The Power of Knowledge: Why a Well-Informed Customer is a Happy One

Providing a full, 360° experience for customers requires a lot of planning, incident management, and follow-through for each customer come away with a positive view of your company. You will need to have multichannel customer support, easy access for purchases and inquiries, and a thorough model of standard business to which all interactions can be held to create a more streamlined experience. The creation and maintenance of these items (and more) will help to give your company a steady ground-level on which to rely, but the key to truly providing impressive service is in the details.

Fine-tuning your customer support model is a multi-step process. One of the most overlooked qualities of good customer service is the necessity of keeping your customer informed on every step of the process. For some, it can be an instinct to tell the customer only as much as is necessary, so that the agent is able to maintain control of the interaction, but a customer who feels completely out of control is an unhappy customer. Information is the key to easing a customer’s mind, even if the information may not exactly be what he or she wanted to hear. Here are a couple of great ways to make sure your customer is staying in-the-know.

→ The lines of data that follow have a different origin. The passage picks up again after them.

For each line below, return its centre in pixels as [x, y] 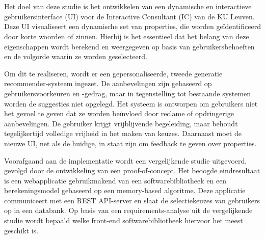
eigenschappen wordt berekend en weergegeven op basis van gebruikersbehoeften [129, 46]
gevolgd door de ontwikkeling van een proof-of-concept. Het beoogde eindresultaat [132, 170]
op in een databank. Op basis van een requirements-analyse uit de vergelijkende [128, 210]
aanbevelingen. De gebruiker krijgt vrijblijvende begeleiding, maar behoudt [121, 123]
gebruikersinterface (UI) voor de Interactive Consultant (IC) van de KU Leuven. [129, 16]
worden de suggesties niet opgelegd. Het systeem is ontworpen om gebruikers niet [131, 103]
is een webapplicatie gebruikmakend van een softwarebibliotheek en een [115, 180]
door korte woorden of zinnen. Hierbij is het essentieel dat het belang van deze [127, 36]
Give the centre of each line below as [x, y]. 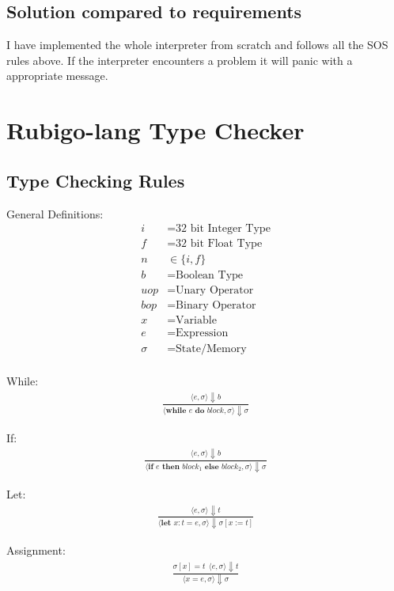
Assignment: [36, 550]
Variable [196, 321]
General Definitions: [55, 213]
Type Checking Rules [96, 180]
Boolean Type [210, 276]
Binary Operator [216, 306]
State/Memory [211, 349]
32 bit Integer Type [223, 229]
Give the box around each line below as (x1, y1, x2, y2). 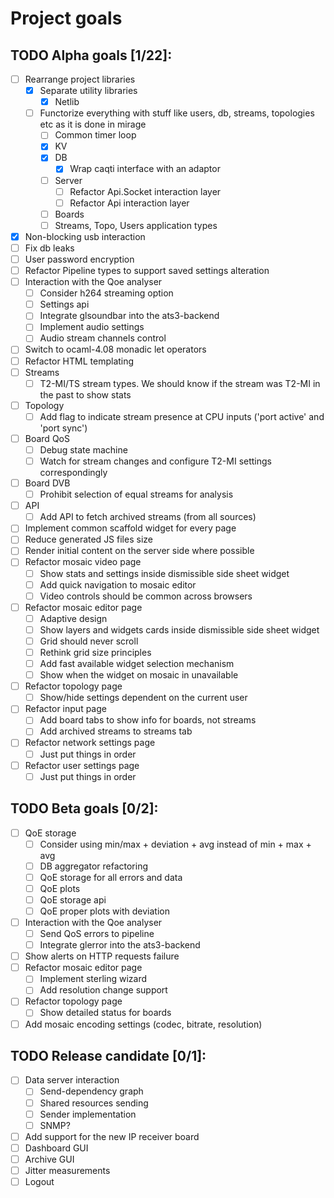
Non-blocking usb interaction (24, 230, 146, 242)
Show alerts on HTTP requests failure (24, 950, 180, 962)
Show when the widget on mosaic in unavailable (39, 669, 239, 681)
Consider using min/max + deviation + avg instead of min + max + (39, 838, 312, 850)
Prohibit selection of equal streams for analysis (39, 488, 234, 501)
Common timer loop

Give your customer a “plan of attack.” This doesn’t mean a ballpark idea of what may happen behind the scenes of your customer service operation, but a good, concrete answer that customers can understand and latch onto. Even if this answer is something that might have to change as the incident is diagnosed, it’s better to keep your customer in the know to abate what rising frustration may come about with long waiting periods.

Give regular updates and timeframes. If speaking with a customer whose issue may take longer than a couple minutes to resolve, it’s important to keep him or her informed of how the process is coming along and what they can expect to see happen in real time. Without any guidelines on timeframes, customers will actually have far less patience with your service representatives.

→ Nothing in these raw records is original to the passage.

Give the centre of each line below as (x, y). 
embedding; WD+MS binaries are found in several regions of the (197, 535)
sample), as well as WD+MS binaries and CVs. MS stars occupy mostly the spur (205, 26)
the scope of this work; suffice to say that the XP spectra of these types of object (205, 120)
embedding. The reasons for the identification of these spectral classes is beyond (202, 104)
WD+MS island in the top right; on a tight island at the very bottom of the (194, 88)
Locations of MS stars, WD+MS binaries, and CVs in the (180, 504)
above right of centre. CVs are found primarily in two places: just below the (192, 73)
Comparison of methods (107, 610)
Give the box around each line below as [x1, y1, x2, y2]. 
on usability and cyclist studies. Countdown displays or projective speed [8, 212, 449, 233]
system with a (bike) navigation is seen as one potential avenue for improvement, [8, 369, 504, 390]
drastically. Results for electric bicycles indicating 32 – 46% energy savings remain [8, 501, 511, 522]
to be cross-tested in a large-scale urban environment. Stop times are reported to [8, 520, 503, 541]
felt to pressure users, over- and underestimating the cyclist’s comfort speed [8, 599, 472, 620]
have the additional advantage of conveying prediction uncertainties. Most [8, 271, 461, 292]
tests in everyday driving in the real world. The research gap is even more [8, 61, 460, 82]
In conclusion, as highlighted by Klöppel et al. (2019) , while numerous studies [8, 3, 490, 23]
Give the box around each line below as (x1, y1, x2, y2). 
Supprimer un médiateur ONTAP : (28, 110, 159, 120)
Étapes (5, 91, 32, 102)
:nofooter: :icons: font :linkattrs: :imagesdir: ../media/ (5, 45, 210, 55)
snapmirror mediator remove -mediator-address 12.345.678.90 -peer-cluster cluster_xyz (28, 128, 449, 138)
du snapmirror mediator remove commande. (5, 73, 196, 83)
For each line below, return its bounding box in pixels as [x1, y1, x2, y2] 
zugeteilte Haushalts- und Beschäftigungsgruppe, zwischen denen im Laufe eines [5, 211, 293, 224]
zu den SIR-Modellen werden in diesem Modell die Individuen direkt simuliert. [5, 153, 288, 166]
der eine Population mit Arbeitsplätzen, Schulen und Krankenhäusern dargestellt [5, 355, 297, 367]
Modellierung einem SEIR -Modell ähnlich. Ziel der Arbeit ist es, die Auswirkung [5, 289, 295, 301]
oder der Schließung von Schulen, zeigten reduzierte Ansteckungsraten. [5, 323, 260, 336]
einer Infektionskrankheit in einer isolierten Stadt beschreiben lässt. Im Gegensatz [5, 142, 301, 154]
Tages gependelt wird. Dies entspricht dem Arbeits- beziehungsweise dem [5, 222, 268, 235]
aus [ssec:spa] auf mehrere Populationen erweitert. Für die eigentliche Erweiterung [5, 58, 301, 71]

Stay in touch after the issue is resolved. When your customer is looking to have an issue resolved, it can often flood over into a question of trust. Why should this customer still believe in your company and return as a repeat buyer? Why should this customer suggest your company to their friends? A good answer to these questions is to provide follow up after a customer inquiry has reached its conclusion. This way your buyers will know you are not just getting through the day, but looking forward and continually improving the experience for anyone who may encounter a similar issue.
Keeping your customers in the know is giving them the power of knowledge, which will create a more comfortable atmosphere all around for your agents and your clients. In the age of information, the more you can relay to your customers, the better.